3rd Commissioner of the NFL (interim)
- In office October 11, 1959 – January 26, 1960
- Preceded by: Bert Bell
- Succeeded by: Pete Rozelle

Investigative chair of the NFL
- In office 1952–1956

Treasurer of the NFL
- In office 1956–1966

Personal details
- Born: Austin H. Gunsel April 2, 1909 Irvington, New Jersey, U.S.
- Died: June 17, 1974 (aged 65) Wynnewood, Pennsylvania, U.S.
- Education: University of Pennsylvania (BS)

= Austin Gunsel =

American football executive, former FBI agent (1909–1974)

Austin H. Gunsel (April 2, 1909 - June 17, 1974) was the interim Commissioner of the National Football League from 1959 to 1960, following the death of Bert Bell on October 11, 1959.

== Education ==
Gunsel was born in Irvington, New Jersey and is a graduate of the Wharton School of the University of Pennsylvania.

== Career ==
Gunsel joined the Federal Bureau of Investigation in 1939. He served as both J. Edgar Hoover's administrative assistant and as a special agent for the Bureau, and during his crime-fighting career, served in the New York City, Detroit and Chicago field offices.

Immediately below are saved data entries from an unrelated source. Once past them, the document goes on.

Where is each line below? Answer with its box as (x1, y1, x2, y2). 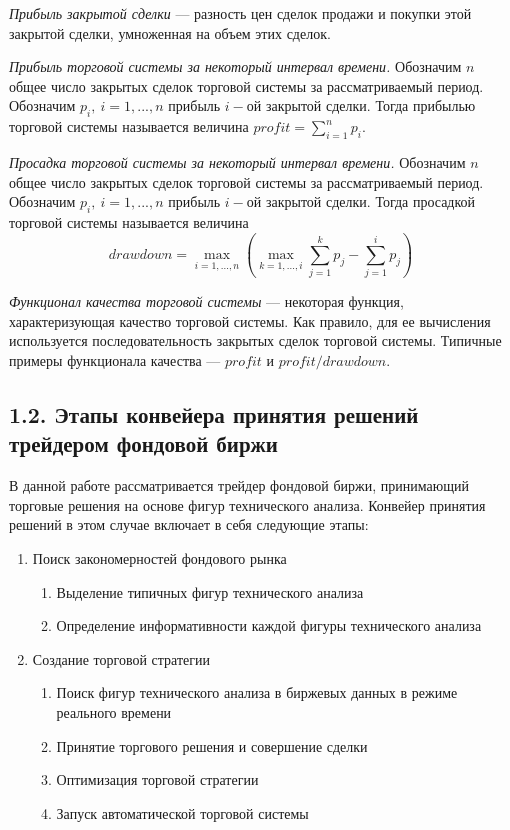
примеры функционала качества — (9, 350, 221, 371)
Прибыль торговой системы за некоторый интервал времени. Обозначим (9, 56, 462, 77)
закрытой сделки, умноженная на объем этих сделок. (9, 22, 331, 43)
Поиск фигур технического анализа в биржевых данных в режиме (56, 682, 458, 703)
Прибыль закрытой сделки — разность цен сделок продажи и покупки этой (9, 3, 472, 23)
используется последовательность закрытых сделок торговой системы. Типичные (9, 330, 502, 351)
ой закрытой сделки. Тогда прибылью (246, 95, 476, 116)
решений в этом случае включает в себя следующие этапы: (9, 514, 369, 535)
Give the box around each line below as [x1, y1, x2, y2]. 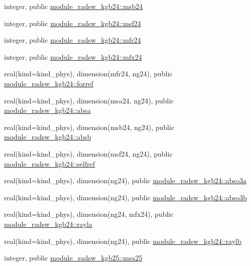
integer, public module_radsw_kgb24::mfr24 [4, 35, 141, 45]
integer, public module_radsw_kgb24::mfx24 [4, 51, 142, 62]
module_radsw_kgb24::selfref [4, 158, 95, 169]
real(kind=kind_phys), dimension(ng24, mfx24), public [4, 209, 174, 219]
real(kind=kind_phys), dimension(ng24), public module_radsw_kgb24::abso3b [4, 192, 247, 202]
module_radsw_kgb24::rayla [4, 218, 92, 229]
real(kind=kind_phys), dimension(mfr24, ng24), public [4, 68, 173, 79]
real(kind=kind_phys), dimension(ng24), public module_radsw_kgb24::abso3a [4, 175, 246, 186]
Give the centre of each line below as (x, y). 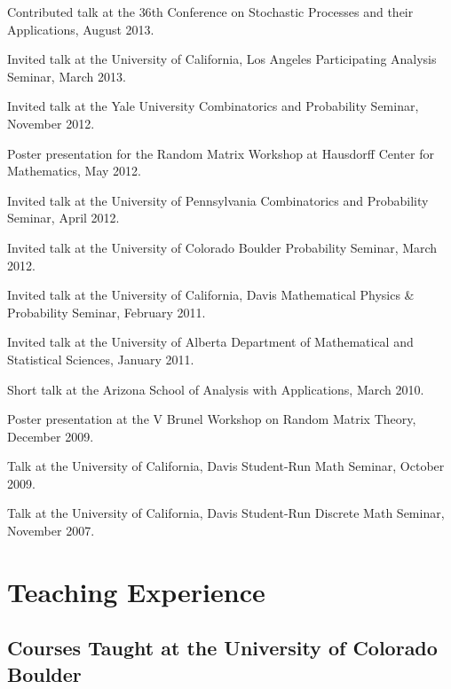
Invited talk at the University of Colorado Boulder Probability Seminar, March (222, 247)
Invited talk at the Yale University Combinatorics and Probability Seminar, (213, 106)
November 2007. (51, 531)
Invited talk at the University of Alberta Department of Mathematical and (210, 342)
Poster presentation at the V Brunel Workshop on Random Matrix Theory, (212, 419)
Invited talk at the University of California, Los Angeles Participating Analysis (222, 59)
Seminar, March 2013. (67, 76)
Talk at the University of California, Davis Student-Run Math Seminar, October (226, 466)
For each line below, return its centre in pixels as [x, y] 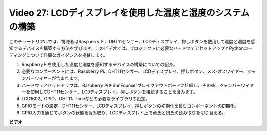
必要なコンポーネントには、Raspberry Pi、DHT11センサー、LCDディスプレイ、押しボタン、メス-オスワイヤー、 [135, 71]
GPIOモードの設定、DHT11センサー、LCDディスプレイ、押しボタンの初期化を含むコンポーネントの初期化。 [130, 106]
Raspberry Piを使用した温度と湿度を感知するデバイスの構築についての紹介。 [99, 64]
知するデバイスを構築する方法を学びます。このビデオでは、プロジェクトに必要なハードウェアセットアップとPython [127, 48]
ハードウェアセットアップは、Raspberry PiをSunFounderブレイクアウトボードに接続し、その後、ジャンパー [131, 85]
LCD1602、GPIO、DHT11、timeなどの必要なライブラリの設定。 [86, 99]
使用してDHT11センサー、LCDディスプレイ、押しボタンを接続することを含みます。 [114, 92]
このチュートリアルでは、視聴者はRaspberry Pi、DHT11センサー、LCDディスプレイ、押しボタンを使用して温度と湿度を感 [132, 42]
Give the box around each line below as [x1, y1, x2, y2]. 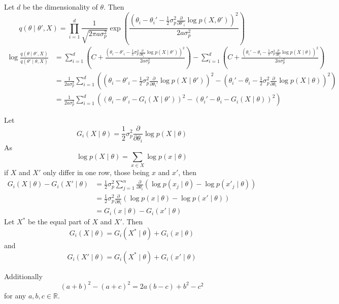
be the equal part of [28, 216, 90, 227]
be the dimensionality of [23, 2, 98, 12]
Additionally [4, 271, 43, 281]
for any [4, 290, 26, 300]
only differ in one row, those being [43, 167, 150, 178]
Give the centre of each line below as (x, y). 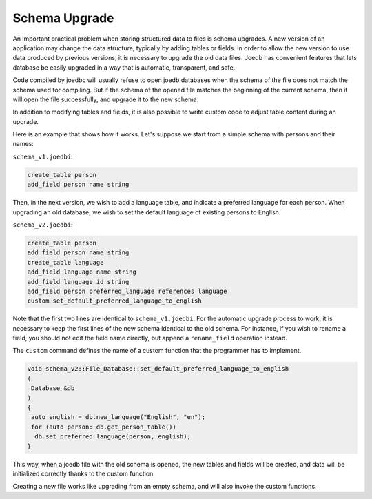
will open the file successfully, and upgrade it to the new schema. (106, 99)
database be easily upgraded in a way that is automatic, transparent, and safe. (124, 67)
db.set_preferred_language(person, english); (113, 437)
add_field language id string (78, 282)
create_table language (65, 262)
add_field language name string (82, 272)
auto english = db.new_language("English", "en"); (118, 417)
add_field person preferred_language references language (127, 291)
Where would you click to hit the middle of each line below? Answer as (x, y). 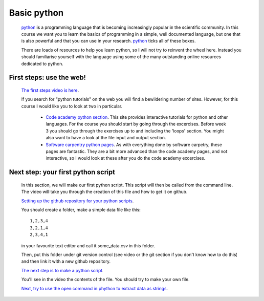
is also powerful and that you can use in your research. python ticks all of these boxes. (109, 41)
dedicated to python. (42, 64)
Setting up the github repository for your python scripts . (77, 201)
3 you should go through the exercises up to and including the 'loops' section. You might (135, 131)
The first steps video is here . (50, 90)
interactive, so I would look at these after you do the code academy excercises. (125, 158)
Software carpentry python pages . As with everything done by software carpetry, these (134, 145)
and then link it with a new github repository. (66, 261)
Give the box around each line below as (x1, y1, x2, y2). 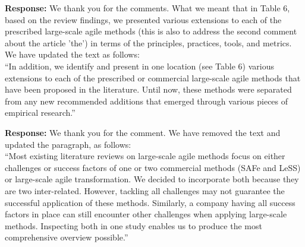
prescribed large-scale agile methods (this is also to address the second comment (5, 25, 297, 37)
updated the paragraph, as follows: (5, 138, 131, 150)
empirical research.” (5, 106, 76, 119)
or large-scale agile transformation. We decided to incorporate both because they (5, 173, 299, 185)
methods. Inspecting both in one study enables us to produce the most (5, 219, 262, 232)
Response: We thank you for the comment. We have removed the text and (5, 126, 281, 138)
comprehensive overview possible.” (5, 231, 128, 243)
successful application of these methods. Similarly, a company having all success (5, 196, 295, 208)
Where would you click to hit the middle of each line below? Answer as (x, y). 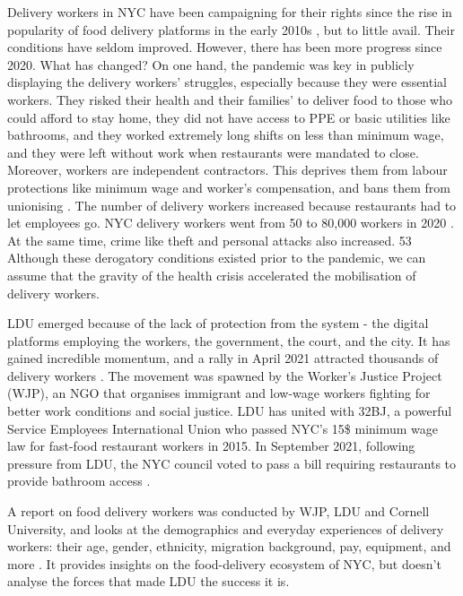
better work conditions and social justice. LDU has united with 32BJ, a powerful (230, 411)
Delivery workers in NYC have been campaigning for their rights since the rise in (230, 12)
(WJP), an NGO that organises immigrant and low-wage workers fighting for (219, 393)
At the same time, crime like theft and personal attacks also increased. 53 (210, 240)
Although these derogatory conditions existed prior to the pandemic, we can (217, 258)
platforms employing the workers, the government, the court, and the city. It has (229, 340)
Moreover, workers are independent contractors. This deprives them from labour (227, 170)
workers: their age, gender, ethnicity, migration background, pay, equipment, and (229, 546)
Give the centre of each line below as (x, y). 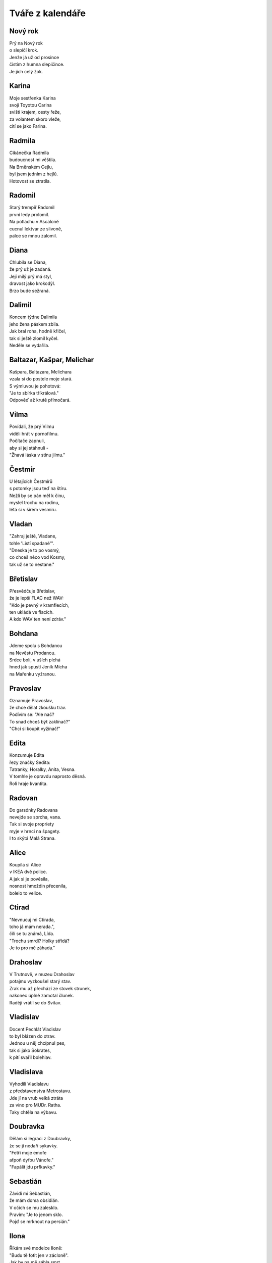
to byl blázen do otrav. (32, 1036)
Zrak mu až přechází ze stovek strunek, (50, 988)
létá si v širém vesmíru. (33, 510)
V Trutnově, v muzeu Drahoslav (42, 975)
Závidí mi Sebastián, (30, 1193)
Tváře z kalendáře (47, 13)
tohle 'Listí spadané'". (32, 543)
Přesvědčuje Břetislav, (32, 591)
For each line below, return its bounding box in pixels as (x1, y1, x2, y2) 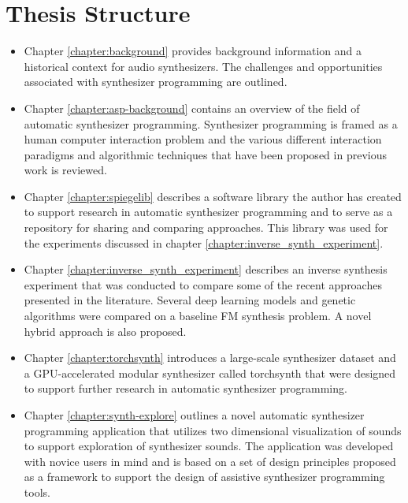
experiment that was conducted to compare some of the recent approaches (24, 276, 382, 292)
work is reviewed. (24, 162, 107, 178)
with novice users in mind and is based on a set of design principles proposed (24, 453, 396, 469)
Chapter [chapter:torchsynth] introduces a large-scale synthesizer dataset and (24, 349, 396, 366)
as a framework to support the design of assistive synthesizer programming (24, 468, 385, 485)
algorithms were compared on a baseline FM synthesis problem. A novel (24, 307, 372, 324)
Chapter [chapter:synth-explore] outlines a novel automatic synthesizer (24, 407, 365, 423)
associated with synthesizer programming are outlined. (24, 73, 287, 90)
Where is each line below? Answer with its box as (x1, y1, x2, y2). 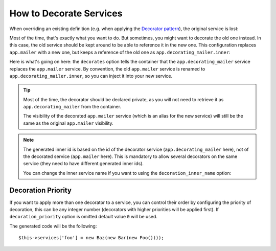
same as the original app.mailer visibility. (23, 120, 113, 126)
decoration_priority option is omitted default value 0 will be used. (9, 214, 158, 220)
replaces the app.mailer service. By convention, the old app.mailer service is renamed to (9, 65, 205, 72)
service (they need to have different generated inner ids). (23, 161, 144, 167)
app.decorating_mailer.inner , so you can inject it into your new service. (9, 73, 173, 79)
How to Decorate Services (9, 8, 123, 19)
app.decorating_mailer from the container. (23, 104, 122, 110)
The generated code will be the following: (9, 223, 97, 229)
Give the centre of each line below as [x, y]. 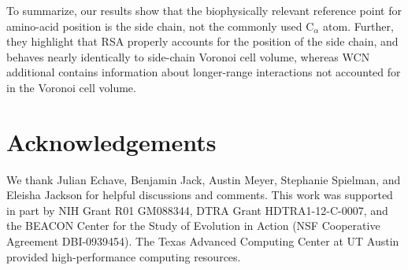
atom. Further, [358, 26]
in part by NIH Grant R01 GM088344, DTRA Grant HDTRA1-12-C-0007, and [197, 210]
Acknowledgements [111, 141]
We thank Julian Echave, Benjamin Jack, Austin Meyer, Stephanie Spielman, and [204, 179]
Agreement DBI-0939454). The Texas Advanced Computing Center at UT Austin [203, 241]
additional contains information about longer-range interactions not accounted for [204, 72]
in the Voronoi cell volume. [71, 87]
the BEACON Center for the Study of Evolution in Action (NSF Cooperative [193, 226]

In 1952, Gunsel was hired by the NFL to head the league's investigative department, a move made in response to commissioner Bert Bell's fear of a scandal damaging the league's image. Gunsel became league treasurer in 1956, holding the post until his retirement ten years later. He served as acting commissioner of the NFL after Bell's death in October 1959.

Gunsel and San Francisco 49ers attorney Marshall Leahy were seen as the front-runners for commissioner. On January 20, 1960, Leahy received 7 votes to Gunsel's 5, which was short of the two-thirds needed to be elected commissioner. Gunsel was soon dropped from consideration and after an eight-day deadlock, the owners selected Los Angeles Rams general manager Pete Rozelle as a compromise candidate. Gunsel stayed on as NFL treasurer until his retirement on July 1, 1966.

== Personal life ==

At the age of 65, Gunsel died at Lankenau Hospital in Wynnewood, Pennsylvania.